Will it need thousands of armed people spending a trillion in foreign lands?
As always, nobody wants this stuff where they will have to look at it. Then there's the political brilliance in the linked article: "...the advantage of sharing costs across several states, potentially increasing political support for the plan." Yeah, a bunch of New England states are gonna jump at the chance to pay for something that benefits other states.
You never really know how close to the edge you can go until you fall off.
I wonder whether they have considered using the WINDCSAN dataset. It's what I worked on for a couple of years developing much greater accuracies for offshore windspeeds than modelled data - and more accurate than the raw NASA data. We managed to achieve 95% accuracy when compared to in situ metmasts, far better than the 80% accuracy with the raw data. See: http://en.wikipedia.org/wiki/WindScan
Yep. Without subsidies, wind is not economically viable at present -- probably never will be. A lot of people are making good money from the subsidies right now, including even (in Europe) being paid not to operate the farms.
What people seem to forget is that this was also politically-fashionable in the 80's for a while too, there's plenty of rusting turbine hulks in California and Hawaii -- albeit of less efficient machines. When wind finally runs out of subsidies, it will die another death -- just like the last time.

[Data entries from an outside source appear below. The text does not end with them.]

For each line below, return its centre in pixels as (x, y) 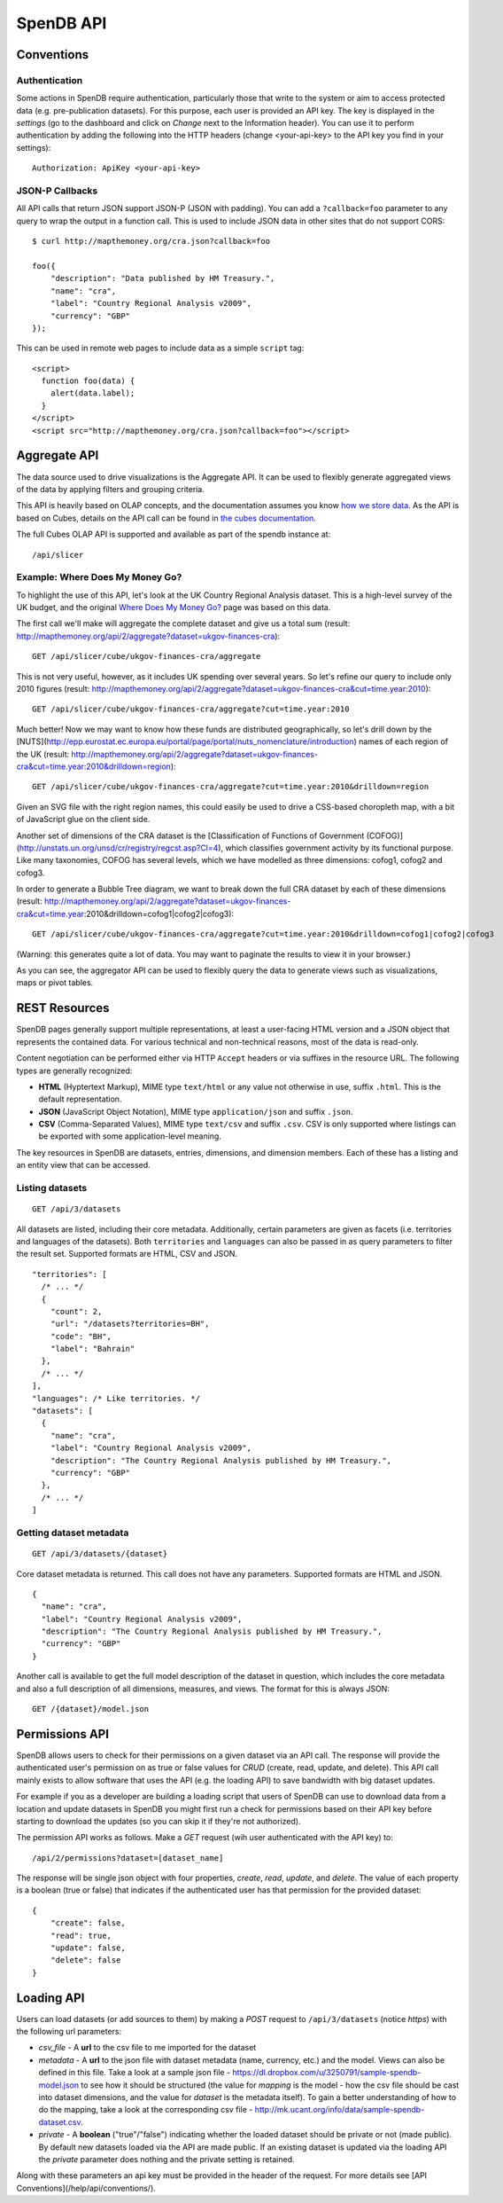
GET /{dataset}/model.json (91, 1709)
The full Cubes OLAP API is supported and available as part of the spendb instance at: (174, 534)
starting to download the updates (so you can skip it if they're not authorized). (159, 1821)
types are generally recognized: (74, 1070)
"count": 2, (76, 1311)
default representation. (80, 1099)
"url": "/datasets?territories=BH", (130, 1324)
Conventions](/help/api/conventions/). (86, 2188)
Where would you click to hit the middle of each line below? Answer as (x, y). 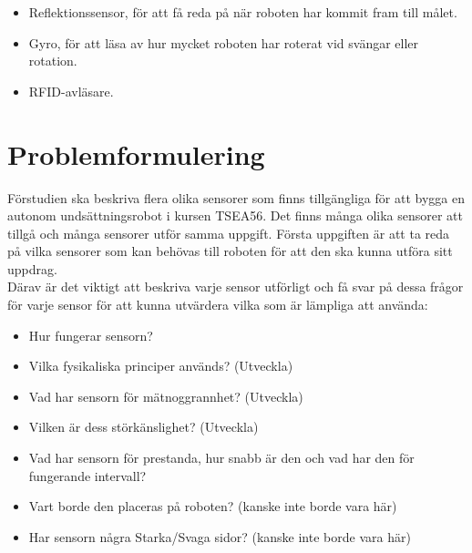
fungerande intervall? (87, 475)
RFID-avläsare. (71, 91)
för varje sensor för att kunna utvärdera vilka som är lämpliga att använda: (218, 305)
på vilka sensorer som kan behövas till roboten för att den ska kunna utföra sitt (230, 251)
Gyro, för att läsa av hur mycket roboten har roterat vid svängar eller (224, 42)
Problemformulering (136, 154)
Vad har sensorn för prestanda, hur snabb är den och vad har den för (221, 458)
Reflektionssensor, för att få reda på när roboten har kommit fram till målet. (243, 12)
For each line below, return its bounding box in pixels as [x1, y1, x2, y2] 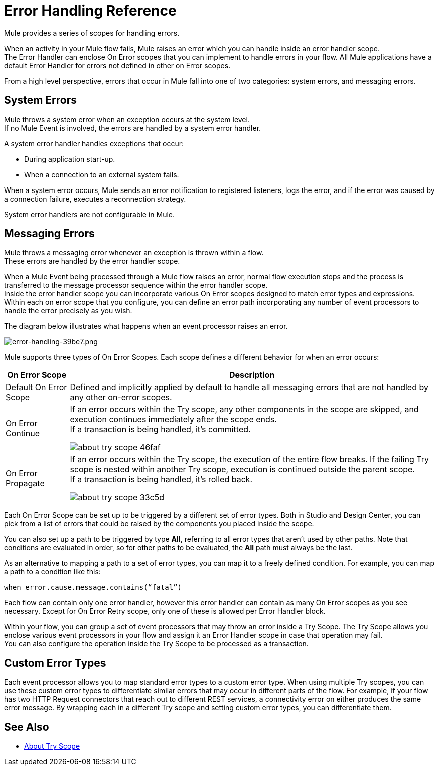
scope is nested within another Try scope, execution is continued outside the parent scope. [70, 464, 415, 475]
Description [229, 370, 275, 380]
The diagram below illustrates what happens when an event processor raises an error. [4, 322, 288, 331]
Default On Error [6, 382, 67, 393]
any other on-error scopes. [70, 392, 172, 403]
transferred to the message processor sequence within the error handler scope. [4, 281, 268, 290]
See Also [4, 720, 49, 733]
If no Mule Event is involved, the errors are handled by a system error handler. [4, 123, 261, 132]
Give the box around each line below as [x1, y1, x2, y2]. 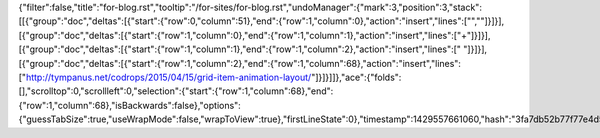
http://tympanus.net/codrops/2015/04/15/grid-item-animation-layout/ [25, 71, 312, 83]
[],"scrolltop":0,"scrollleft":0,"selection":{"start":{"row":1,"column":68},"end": [18, 85, 334, 97]
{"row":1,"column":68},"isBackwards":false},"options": [18, 99, 242, 111]
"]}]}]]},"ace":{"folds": [310, 71, 402, 83]

There are better, more efficient, sustainable sources of energy out there. Just all the money's being wasted on wind right now, because that's where the free lunch is. This is not a good thing.
Coal burned in the ISONE (New England minus a tiny bit of northern Maine) comes almost exclusively from South America -- Columbia and Venezuela. It turns out that shipping it by barge is easier than getting it past the railway congested New York City area.
That written, given the current prices of delivered gas and coal, gas is on the margin, not coal. That means additional wind generation likely displaces natural gas generation for most hours of the year. However, given that natural gas prices continue to fall, the dispatch order may switch within the next few years or sooner, especially in non-winter months, relegating coal to peak hours during the week in summer and winter regardless of the wind projects.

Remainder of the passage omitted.